** Activity **
With the pictures left out, write every entry down exactly.

** Data records **
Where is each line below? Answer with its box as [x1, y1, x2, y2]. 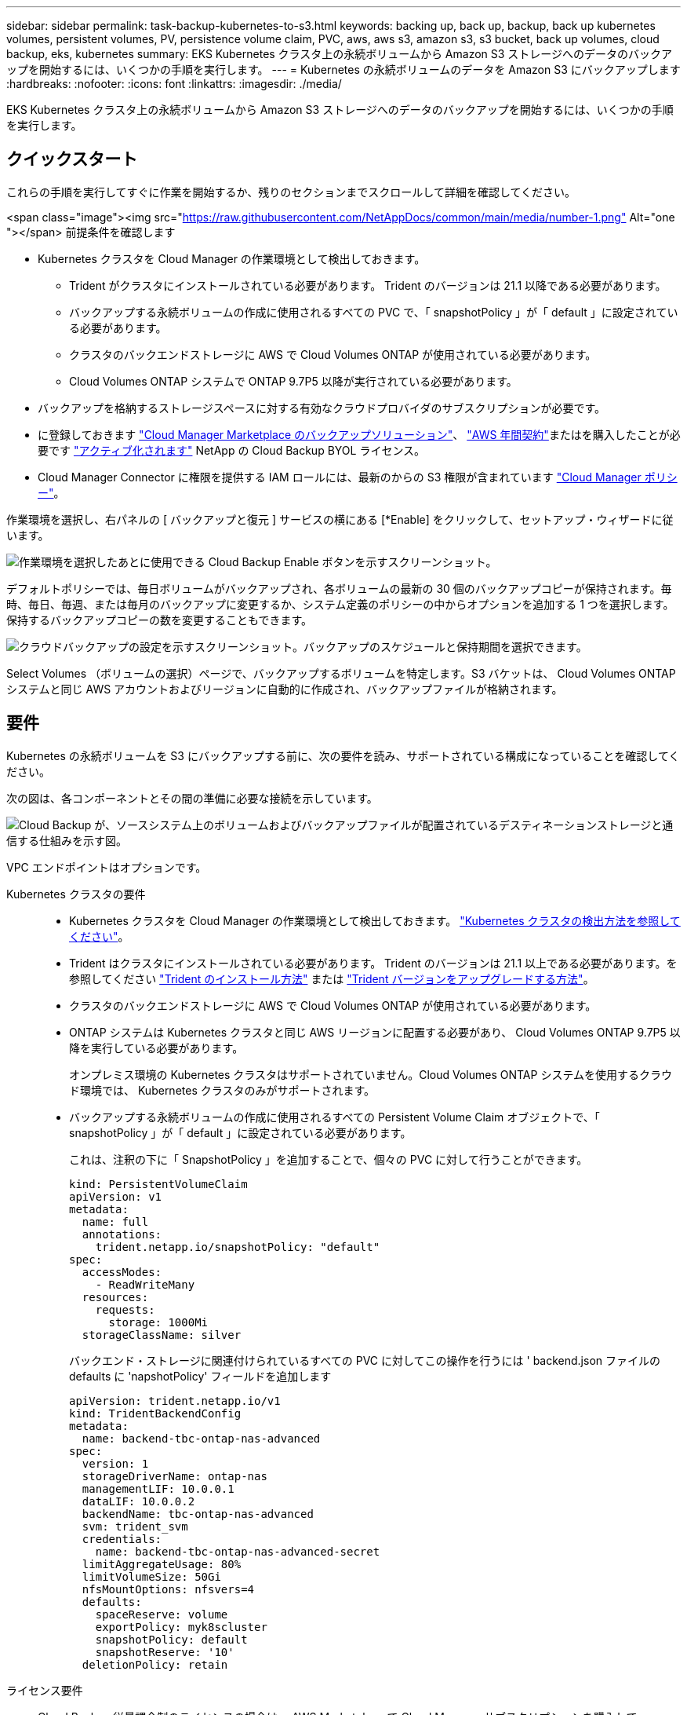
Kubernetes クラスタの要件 [6, 887, 146, 901]
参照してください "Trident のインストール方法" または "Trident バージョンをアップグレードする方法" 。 [69, 971, 594, 985]
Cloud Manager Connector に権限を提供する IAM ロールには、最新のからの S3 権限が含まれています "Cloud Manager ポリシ [38, 470, 678, 484]
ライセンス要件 [6, 1683, 83, 1697]
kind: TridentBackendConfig [69, 1406, 242, 1420]
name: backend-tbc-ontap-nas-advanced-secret [95, 1545, 380, 1558]
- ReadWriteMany [95, 1278, 195, 1291]
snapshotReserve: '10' [95, 1645, 234, 1658]

** Answer **
Where is each line below? Answer with its box as [x1, y1, x2, y2]. 
Kubernetes クラスタの要件 [6, 887, 146, 901]
参照してください "Trident のインストール方法" または "Trident バージョンをアップグレードする方法" 。 [69, 971, 594, 985]
Cloud Manager Connector に権限を提供する IAM ロールには、最新のからの S3 権限が含まれています "Cloud Manager ポリシ [38, 470, 678, 484]
ライセンス要件 [6, 1683, 83, 1697]
kind: TridentBackendConfig [69, 1406, 242, 1420]
name: backend-tbc-ontap-nas-advanced-secret [95, 1545, 380, 1558]
- ReadWriteMany [95, 1278, 195, 1291]
snapshotReserve: '10' [95, 1645, 234, 1658]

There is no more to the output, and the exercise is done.